Although the case was appealed to the Supreme Court of the United States and the judgment rendered by this
court was there reversed, the reversal did not affect in any way or weaken the doctrine in reference to adultery
being the only ground for a divorce. And since the decision was promulgated by this court in that case in
December, 1903, no change or modification of the rule has been announced. It is, therefore, the well settled and
accepted doctrine in this jurisdiction.

But it is argued that to grant support in an independent suit is equivalent to granting divorce or separation, as it
necessitates a determination of the question whether the wife has a good and sufficient cause for living separate
from her husband; and, consequently, if a court lacks power to decree a divorce, as in the instant case, power to
grant a separate maintenance must also be lacking. The weakness of this argument lies in the assumption that
the power to grant support in a separate action is dependent upon a power to grant a divorce. That the one is
not dependent upon the other is apparent from the very nature of the marital obligations of the spouses. The
mere act of marriage creates an obligation on the part of the husband to support his wife. This obligation is
founded not so much on the express or implied terms of the contract of marriage as on the natural and legal duty
of the husband; an obligation, the enforcement of which is of such vital concern to the state itself that the laws
will not permit him to terminate it by his own wrongful acts in driving his wife to seek protection in the parental
home. A judgment for separate maintenance is not due and payable either as damages or as a penalty; nor is it
a debt in the strict legal sense of the term, but rather a judgment calling for the performance of a duty made
specific by the mandate of the sovereign. This is done from necessity and with a view to preserve the public
peace and the purity of the wife; as where the husband makes so base demands upon his wife and indulges in
the habit of assaulting her. The pro tanto separation resulting from a decree for separate support is not an
impeachment of that public policy by which marriage is regarded as so sacred and inviolable in its nature; it is
merely a stronger policy overruling a weaker one; and except in so far only as such separation is tolerated as a
means of preserving the public peace and morals may be considered, it does not in any respect whatever impair
the marriage contract or for any purpose place the wife in the situation of a feme sole.

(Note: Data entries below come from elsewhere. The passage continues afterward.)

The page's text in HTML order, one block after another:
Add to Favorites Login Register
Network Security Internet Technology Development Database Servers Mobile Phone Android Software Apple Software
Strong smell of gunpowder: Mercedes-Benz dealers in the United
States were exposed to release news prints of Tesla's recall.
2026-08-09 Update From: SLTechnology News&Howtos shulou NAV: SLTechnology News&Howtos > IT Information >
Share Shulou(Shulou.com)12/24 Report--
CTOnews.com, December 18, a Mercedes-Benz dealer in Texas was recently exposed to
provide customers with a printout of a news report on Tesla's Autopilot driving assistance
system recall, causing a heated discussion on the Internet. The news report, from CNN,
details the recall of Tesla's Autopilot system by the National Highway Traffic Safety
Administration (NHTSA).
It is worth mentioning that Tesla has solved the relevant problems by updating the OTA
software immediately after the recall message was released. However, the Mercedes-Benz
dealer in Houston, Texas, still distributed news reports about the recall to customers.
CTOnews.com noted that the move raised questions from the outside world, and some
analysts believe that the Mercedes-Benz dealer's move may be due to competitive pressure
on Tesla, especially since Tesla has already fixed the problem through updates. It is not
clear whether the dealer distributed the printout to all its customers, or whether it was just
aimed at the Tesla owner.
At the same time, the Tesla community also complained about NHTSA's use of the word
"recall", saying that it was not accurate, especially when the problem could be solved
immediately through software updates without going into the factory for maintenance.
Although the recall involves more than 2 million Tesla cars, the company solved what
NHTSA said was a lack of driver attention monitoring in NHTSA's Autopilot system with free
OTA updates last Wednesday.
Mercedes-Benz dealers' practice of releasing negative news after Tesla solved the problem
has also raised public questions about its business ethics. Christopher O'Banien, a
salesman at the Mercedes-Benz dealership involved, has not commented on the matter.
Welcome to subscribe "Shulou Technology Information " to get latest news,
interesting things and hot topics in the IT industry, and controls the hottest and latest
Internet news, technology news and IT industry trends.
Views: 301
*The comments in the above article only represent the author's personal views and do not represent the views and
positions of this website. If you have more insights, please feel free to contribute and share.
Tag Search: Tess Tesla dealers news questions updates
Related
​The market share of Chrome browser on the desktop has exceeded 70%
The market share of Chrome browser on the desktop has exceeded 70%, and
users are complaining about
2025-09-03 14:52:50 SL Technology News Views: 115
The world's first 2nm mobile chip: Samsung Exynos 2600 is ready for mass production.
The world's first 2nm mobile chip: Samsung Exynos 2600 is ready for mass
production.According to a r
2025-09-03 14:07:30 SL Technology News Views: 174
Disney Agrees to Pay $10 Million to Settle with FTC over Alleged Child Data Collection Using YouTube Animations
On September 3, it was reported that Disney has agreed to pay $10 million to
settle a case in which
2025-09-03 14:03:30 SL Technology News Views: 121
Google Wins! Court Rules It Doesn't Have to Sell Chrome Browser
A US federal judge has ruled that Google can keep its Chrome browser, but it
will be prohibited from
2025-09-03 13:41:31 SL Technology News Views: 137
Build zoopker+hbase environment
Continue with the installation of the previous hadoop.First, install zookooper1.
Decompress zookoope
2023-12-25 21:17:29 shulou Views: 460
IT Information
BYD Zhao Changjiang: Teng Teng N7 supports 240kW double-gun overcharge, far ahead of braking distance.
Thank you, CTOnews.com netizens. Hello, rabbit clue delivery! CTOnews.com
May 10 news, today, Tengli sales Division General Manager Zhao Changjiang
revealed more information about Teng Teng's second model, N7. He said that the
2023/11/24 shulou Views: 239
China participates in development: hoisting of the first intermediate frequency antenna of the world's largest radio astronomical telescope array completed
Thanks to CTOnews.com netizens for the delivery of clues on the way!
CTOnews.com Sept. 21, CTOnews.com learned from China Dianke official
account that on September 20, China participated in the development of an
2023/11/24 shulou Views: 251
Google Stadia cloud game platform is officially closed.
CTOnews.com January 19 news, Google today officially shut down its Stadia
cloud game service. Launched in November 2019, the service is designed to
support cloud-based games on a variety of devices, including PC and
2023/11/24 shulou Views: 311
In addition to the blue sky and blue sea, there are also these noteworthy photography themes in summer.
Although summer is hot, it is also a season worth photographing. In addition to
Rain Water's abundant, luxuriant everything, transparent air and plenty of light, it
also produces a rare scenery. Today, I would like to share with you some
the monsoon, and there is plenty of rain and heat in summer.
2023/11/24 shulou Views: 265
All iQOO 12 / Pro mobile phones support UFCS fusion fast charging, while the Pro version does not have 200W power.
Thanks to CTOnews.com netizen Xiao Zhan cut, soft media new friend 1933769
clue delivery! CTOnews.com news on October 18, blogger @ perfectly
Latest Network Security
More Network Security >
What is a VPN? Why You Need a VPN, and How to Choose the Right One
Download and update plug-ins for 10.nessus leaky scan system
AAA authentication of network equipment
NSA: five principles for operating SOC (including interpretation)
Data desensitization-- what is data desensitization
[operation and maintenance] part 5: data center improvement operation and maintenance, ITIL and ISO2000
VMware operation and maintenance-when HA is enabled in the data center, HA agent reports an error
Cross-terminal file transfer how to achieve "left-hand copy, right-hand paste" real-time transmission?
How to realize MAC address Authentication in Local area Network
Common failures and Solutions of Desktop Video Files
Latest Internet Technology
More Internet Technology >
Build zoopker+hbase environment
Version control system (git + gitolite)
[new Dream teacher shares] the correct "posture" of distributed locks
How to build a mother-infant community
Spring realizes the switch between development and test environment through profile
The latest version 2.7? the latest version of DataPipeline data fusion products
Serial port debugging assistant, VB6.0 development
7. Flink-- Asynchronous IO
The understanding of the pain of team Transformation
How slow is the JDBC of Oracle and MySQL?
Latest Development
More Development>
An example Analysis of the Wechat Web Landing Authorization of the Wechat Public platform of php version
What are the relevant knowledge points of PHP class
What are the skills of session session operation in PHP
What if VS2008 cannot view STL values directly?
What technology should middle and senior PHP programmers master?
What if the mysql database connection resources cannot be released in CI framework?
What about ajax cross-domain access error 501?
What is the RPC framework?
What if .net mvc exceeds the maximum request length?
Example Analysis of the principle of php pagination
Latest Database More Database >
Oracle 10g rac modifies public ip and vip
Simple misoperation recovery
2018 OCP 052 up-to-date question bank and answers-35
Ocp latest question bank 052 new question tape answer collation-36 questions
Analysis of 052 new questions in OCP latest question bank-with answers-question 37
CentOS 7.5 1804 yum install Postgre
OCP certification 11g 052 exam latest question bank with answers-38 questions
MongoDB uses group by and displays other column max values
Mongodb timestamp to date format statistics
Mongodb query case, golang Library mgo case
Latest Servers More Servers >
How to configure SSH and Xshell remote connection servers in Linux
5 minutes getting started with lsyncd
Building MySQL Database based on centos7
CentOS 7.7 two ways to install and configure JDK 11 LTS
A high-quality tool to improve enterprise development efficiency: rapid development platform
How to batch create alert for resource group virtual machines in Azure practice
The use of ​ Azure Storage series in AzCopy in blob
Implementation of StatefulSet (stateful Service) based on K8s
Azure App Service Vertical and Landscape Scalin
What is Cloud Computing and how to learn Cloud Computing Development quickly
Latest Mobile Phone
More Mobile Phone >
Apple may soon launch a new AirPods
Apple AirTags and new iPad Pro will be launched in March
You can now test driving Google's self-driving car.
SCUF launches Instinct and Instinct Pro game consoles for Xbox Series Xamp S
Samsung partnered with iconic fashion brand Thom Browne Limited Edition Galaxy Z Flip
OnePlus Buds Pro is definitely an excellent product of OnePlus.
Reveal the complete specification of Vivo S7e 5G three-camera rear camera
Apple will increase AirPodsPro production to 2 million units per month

The foregoing are the grounds upon which our short opinion and order for judgment, heretofore filed in this case,
rest.

Torres, Johnson and Carson, JJ., concur.


Separate Opinions

MORELAND, J., concurring:

I based my vote in this case upon the ground that a husband cannot, by his own wrongful acts, relieve himself
from the duty to support his wife imposed by law; and where a husband, by wrongful, illegal, and unbearable
conduct, drives his wife from the domicile fixed by him, he cannot take advantage of her departure to abrogate
the law applicable to the marital relation and repudiate his duties thereunder. In law and for all purposes within
its purview, the wife still remains an inmate of the conjugal domicile; for I regard it as a principle of law
universally recognized that where a person by his wrongful and illegal acts creates a condition which under
ordinary circumstances would produce the loss of rights or status pertaining to another, the law will, whenever
necessary to protect fully the rights or status of the person affected by such acts, regard the condition by such
acts created as not existing and will recur to and act upon the original situation of the parties to determine their
relative rights or the status of the person adversely affected.

I do not believe, therefore, that the case is properly conceived by defendant, when the consideration thereof
proceeds solely on the theory that the wife is outside the domicile fixed by the husband. Under the facts alleged
in the complainant the wife is legally still within the conjugal domicile.